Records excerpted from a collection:
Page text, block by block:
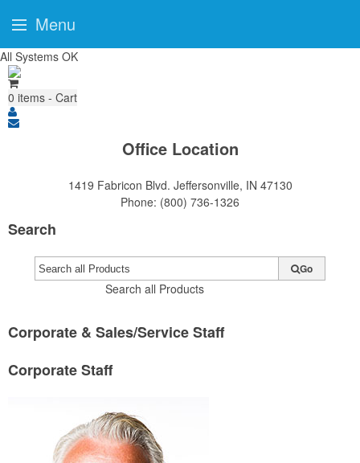
All Systems OK
0 items - Cart
Office Location
1419 Fabricon Blvd. Jeffersonville, IN 47130
Phone: (800) 736-1326
Search
Search all Products
Go
Corporate & Sales/Service Staff
Corporate Staff
Menu
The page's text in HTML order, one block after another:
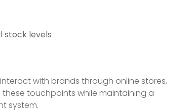
stock levels
with brands through online stores,
touchpoints while maintaining a
system.
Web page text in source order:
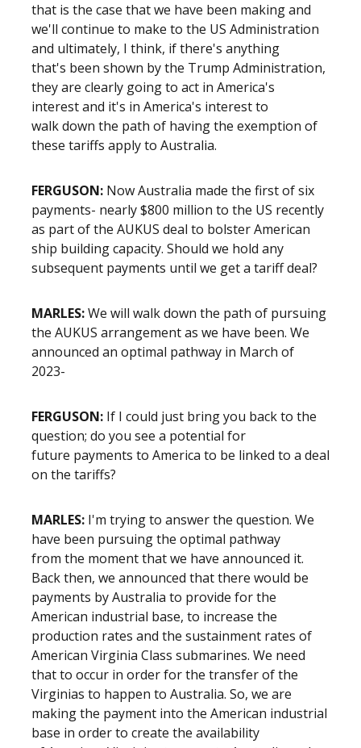
that is the case that we have been making and
we'll continue to make to the US Administration
and ultimately, I think, if there's anything
that's been shown by the Trump Administration,
they are clearly going to act in America's
interest and it's in America's interest to
walk down the path of having the exemption of
these tariffs apply to Australia.
FERGUSON: Now Australia made the first of six
payments- nearly $800 million to the US recently
as part of the AUKUS deal to bolster American
ship building capacity. Should we hold any
subsequent payments until we get a tariff deal?
MARLES:We will walk down the path of pursuing
the AUKUS arrangement as we have been. We
announced an optimal pathway in March of
2023-
FERGUSON: If I could just bring you back to the
question; do you see a potential for
future payments to America to be linked to a deal
on the tariffs?
MARLES: I'm trying to answer the question. We
have been pursuing the optimal pathway
from the moment that we have announced it.
Back then, we announced that there would be
payments by Australia to provide for the
American industrial base, to increase the
production rates and the sustainment rates of
American Virginia Class submarines. We need
that to occur in order for the transfer of the
Virginias to happen to Australia. So, we are
making the payment into the American industrial
base in order to create the availability
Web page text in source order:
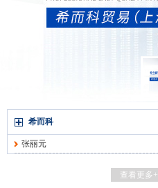
希而科
张丽元
查看更多+

Try it: Return the entries verbatim without images.

Your solution:
Page text, block by block:
All Systems OK
0 items - Cart
Office Location
1419 Fabricon Blvd. Jeffersonville, IN 47130
Phone: (800) 736-1326
Search
Search all Products
Go
Corporate & Sales/Service Staff
Corporate Staff
Menu
The page's text in HTML order, one block after another:
stock levels
with brands through online stores,
touchpoints while maintaining a
system.
Web page text in source order:
that is the case that we have been making and
we'll continue to make to the US Administration
and ultimately, I think, if there's anything
that's been shown by the Trump Administration,
they are clearly going to act in America's
interest and it's in America's interest to
walk down the path of having the exemption of
these tariffs apply to Australia.
FERGUSON: Now Australia made the first of six
payments- nearly $800 million to the US recently
as part of the AUKUS deal to bolster American
ship building capacity. Should we hold any
subsequent payments until we get a tariff deal?
MARLES:We will walk down the path of pursuing
the AUKUS arrangement as we have been. We
announced an optimal pathway in March of
2023-
FERGUSON: If I could just bring you back to the
question; do you see a potential for
future payments to America to be linked to a deal
on the tariffs?
MARLES: I'm trying to answer the question. We
have been pursuing the optimal pathway
from the moment that we have announced it.
Back then, we announced that there would be
payments by Australia to provide for the
American industrial base, to increase the
production rates and the sustainment rates of
American Virginia Class submarines. We need
that to occur in order for the transfer of the
Virginias to happen to Australia. So, we are
making the payment into the American industrial
base in order to create the availability
Web page text in source order:
希而科
张丽元
查看更多+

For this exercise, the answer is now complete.